My feeling is that today neither you nor Tim (the other BDFL candidate) want that role - is that accurate? Why not? Do you view BDFLs as a good leadership model for a project like MediaWiki?

I think the BDFL role, and hero worship and cult-of-personality in general, are bad. I think communities of mutually respectful people, both developers and users, researchers and managers, editors and educators, should work together to manage their projects fairly.

Wikipedia or Wikimedia? Why?

Wikipedia has the name recognition. :)

For a piece of software named MediaWiki, it really doesn't do a great job of handling media. This is something you've worked on a ton, from ogv.js to maintaining TimedMediaHandler. Why is this an area of interest for you? Can you give a summary of your efforts? What do you think is the next area to explore for improving media?

Indeed, beyond handling image uploads we're not that great at media. ;)

I would love for us to do more work in general in this area, from audio to video to 3d models to interactive graphs and maps and diagrams of all kinds. We have some of these things, but none of them are resourced for additional by Wikimedia Foundation except for whatever research or side time interested parties like me put in.

I do hope something makes it in the budget for 2021-2022!

The main improvements I've been working on with TimedMediaHandler are:

  • finish removing the old jQueryUI-based Kaltura-built frontend
  • finish fixing bugs in the new VideoJS-based frontend, which loads less JS and has fewer modules -> thus performance benefits on first load
  • cleanup on the ogv.js shim which lets us play WebM and Ogg files directly in Safari -> combined with the above, this'll mostly fix video playback on iPhone

The ogv.js layer itself is one of my proudest projects, but one that's designed to become obsolete -- eventually either Safari will adopt a format we're willing to encode, or we'll adopt a format Safari can play. ;)

Future plans that I can't guarantee time for include modernizing the subtitle editor and integrating trim controls into the VisualEditor media selection. But I hope to get to them too...
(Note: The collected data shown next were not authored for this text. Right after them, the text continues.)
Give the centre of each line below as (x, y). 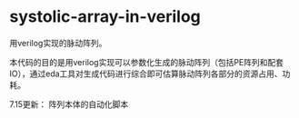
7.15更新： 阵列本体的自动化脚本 (69, 104)
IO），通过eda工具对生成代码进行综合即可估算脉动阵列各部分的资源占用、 (146, 74)
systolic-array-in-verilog (105, 17)
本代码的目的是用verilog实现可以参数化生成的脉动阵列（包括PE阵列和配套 (147, 62)
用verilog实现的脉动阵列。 (58, 43)

Was "Contingency plans" something you were involved in? What was it like planning for a hurricane?

I think others worked on that particular list, but it was certainly something we thought about.

We only really had one or two hurricanes that directly threatened Tampa and didn't have any outages, but it really wasn't the best place for servers. :) It just happened to be near where Jimmy lived at the time, so was convenient for him to help load up the earliest servers. ;)

Are there any outage stories, or near outage stories that stick out to you as particularly funny/sad/interesting/memorable?

I think it was around Christmas 2003? We had just set up our new 64-bit database server, and had I think two or three other machines as web servers. This would've been at the Tampa data center, so all remote from where I was at the time in southern California.

Load kept going up on the db server... we weren't sure why, but it seemed to be a hardware failure... eventually it just choked up. We had to switch back to the replica on one of the lower-end boxes. We had partial service during the crash and switchover by using the file cache (is that feature still even there?) to serve out cached pages without hitting the DB.

The secondary machine had trouble too, and died a couple days later, making it a double outage.

On the plus side, this gave us lots of opportunity to push our donation link in error pages! ;)

https://en.wikipedia.org/wiki/Wikipedia:Milestones_2003#December_2003

What MediaWiki feature did you work on that you're most proud of and why?

Special:Export and the XML dump format. It's not pretty, but it gets the job done and helps tons of people build tools on top of it!

Who is someone from the early days of Wikipedia who doesn't get enough credit for their contributions?

Lee Daniel Crocker. Lee and I don't get along on some issues so we don't talk on Facebook anymore, but I learned a lot about programming from him and the work he put in in the early days of what became MediaWiki. And that's something I'll always appreciate.

A lot of old Wikipedia and foundation work and history is in the archives of lists.wikimedia.org. But today (public) mailing lists are mostly used for announcements and discussions (at least on wikitech-l, wikimedia-l and other top lists)...do you think the shift away from mailing lists makes sense?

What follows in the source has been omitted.